History of temperature scales and their impact on the climate trends

Guest post by Peter Pavlásek of the Slovak Institute of Metrology. Metrology, not meteorology, they are the scientists that work on making measurements more precise by developing high accurate standards and thus make experimental results better comparable.

Since the beginning of climate observations temperature has always been an important quantity that needed to be measured as its values affected every aspect of human society. Therefore its precise and reliable temperature determination was important. Of course the ability to precisely measure temperature strongly depends on the measuring sensor and method. To be able to determine how precisely the sensor measures temperature it needs to be calibrated by a temperature standard. As science progressed with time new temperature scales were introduced and the previous temperature standards naturally changed. In the following sections we will have a look on the importance of temperature scales throughout the history and their impact on evaluation of historical climate data.
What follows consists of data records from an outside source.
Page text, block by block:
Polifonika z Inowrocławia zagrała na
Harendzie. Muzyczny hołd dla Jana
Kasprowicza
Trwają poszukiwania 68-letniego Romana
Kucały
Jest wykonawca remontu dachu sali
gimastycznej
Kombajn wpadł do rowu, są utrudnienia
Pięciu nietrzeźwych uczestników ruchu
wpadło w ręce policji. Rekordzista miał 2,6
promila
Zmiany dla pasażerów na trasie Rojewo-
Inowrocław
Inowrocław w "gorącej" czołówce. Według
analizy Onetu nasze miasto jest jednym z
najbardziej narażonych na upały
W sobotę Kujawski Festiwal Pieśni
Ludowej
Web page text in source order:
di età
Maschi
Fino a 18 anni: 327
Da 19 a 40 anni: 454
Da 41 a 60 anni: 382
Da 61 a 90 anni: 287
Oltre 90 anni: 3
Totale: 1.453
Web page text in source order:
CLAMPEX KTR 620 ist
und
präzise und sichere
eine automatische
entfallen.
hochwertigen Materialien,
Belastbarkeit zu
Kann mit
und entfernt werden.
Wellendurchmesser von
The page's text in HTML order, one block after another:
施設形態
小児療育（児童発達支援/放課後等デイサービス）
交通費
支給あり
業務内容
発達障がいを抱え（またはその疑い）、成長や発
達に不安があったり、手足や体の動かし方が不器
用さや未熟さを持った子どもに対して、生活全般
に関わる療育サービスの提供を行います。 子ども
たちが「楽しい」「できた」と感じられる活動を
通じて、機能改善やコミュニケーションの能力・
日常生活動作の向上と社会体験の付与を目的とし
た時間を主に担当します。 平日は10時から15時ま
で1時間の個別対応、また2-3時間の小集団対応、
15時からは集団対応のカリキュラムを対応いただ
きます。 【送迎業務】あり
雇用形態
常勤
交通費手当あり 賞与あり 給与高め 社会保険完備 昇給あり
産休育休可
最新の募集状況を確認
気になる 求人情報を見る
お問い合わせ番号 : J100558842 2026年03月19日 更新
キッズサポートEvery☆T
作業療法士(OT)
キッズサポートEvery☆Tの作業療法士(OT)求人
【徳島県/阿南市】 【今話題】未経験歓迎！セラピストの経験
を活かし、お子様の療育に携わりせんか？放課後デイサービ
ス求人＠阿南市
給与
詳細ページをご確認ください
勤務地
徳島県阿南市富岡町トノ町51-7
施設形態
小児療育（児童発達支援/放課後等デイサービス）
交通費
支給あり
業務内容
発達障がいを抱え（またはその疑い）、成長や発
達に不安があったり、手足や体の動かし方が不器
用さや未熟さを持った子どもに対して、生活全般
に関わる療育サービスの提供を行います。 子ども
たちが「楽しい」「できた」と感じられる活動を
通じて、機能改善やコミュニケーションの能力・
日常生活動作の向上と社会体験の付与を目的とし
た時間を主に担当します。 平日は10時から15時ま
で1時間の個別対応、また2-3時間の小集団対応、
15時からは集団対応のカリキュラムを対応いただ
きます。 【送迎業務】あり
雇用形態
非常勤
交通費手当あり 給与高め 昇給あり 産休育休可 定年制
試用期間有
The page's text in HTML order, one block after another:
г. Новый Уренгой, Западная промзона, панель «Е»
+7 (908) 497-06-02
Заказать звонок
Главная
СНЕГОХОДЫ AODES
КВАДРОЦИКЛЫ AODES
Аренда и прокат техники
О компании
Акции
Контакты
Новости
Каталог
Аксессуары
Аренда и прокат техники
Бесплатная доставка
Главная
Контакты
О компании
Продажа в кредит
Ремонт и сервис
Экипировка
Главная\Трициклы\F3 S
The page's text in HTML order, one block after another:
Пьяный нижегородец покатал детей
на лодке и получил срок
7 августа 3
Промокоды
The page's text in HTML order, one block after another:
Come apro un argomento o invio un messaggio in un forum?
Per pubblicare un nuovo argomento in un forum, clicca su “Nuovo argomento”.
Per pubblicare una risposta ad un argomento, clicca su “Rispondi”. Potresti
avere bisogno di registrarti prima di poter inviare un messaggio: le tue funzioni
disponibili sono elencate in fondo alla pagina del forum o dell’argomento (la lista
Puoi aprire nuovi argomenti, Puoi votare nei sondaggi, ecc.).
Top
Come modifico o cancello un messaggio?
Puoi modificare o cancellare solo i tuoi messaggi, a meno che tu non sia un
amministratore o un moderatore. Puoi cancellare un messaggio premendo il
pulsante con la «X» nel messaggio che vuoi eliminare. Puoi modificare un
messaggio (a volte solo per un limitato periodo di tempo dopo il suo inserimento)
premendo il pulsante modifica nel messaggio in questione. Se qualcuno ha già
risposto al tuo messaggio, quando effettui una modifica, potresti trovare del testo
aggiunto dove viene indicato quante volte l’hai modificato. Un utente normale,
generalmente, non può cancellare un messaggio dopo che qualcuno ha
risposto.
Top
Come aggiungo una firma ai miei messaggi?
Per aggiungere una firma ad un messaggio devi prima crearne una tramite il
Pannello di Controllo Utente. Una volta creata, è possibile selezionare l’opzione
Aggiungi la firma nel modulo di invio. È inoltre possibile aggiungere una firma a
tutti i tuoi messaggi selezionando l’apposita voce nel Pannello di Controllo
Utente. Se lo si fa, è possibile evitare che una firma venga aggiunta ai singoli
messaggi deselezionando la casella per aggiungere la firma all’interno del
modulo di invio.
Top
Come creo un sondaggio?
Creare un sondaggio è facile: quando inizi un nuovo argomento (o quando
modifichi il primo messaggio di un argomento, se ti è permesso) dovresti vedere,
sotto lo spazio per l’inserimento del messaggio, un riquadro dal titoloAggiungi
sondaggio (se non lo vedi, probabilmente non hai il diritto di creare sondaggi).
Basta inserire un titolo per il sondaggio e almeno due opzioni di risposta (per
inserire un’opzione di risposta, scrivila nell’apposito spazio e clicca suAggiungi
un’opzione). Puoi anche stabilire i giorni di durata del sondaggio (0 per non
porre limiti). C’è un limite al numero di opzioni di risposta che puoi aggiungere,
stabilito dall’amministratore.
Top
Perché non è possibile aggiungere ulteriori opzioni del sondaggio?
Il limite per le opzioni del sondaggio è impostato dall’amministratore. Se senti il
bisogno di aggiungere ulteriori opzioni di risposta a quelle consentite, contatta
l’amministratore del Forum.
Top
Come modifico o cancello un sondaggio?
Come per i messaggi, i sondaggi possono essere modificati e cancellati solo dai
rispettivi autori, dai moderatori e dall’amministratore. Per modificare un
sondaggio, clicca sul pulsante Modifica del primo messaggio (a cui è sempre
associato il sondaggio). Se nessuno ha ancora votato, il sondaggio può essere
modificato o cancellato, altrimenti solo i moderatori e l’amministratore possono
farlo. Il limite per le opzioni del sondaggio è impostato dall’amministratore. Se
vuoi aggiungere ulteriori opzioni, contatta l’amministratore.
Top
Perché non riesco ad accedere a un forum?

The first definition of a temperature standard was created in 1889. At the time thermometers were ubiquitous, and had been used for centuries; for example, they had been used to document ocean and air temperature now included in historical records. Metrological temperature standards are based on state transitions of matter (under defined conditions and matter composition) that generate a precise and highly reproducible temperature value. For example, the melting of ice, the freezing of pure metals, etc. Multiple standards can be used as a base for a temperature scale by creating a set of defined temperature points along the scale. An early definition of a temperature scale was invented by the medical doctor Sebastiano Bartolo (1635-1676), who was the first to use melting snow and the boiling point of water to calibrate his mercury thermometers. In 1694 Carlo Renaldini, mathematician and engineer, suggested using the ice melting point and the boiling point of water to divide the interval between these two points into 12 degrees, applying marks on a glass tube containing mercury. Reamur divided the scale in 80 degrees, while the modern division of roughly 100 degrees was adopted by Anders Celsius in 1742. Common to all the scales was the use of phase transitions as anchor points, or fixed points, to define intermediate temperature values.

It is not until 1878 that the first sort of standardized mercury-in-glass thermometers were introduced as an accompanying instrument for the metre prototype, to correct from thermal expansion of the length standard. These special thermometers were constructed to guarantee reproducibility of measurement of a few thousandths of a degree. They were calibrated at the Bureau International des Poids et Mesures (BIPM), established after the recent signature of the Convention du Metre of 1875. The first reference temperature scale was adopted by the 1st Conférence générale des poids et measures ( CGPM) in 1889. It was based on constant volume gas thermometry, and relied heavily on the work of Chappius at BIPM, who had used the technique to link the readings of the very best mercury-in-glass thermometers to absolute (i.e. thermodynamic) temperatures.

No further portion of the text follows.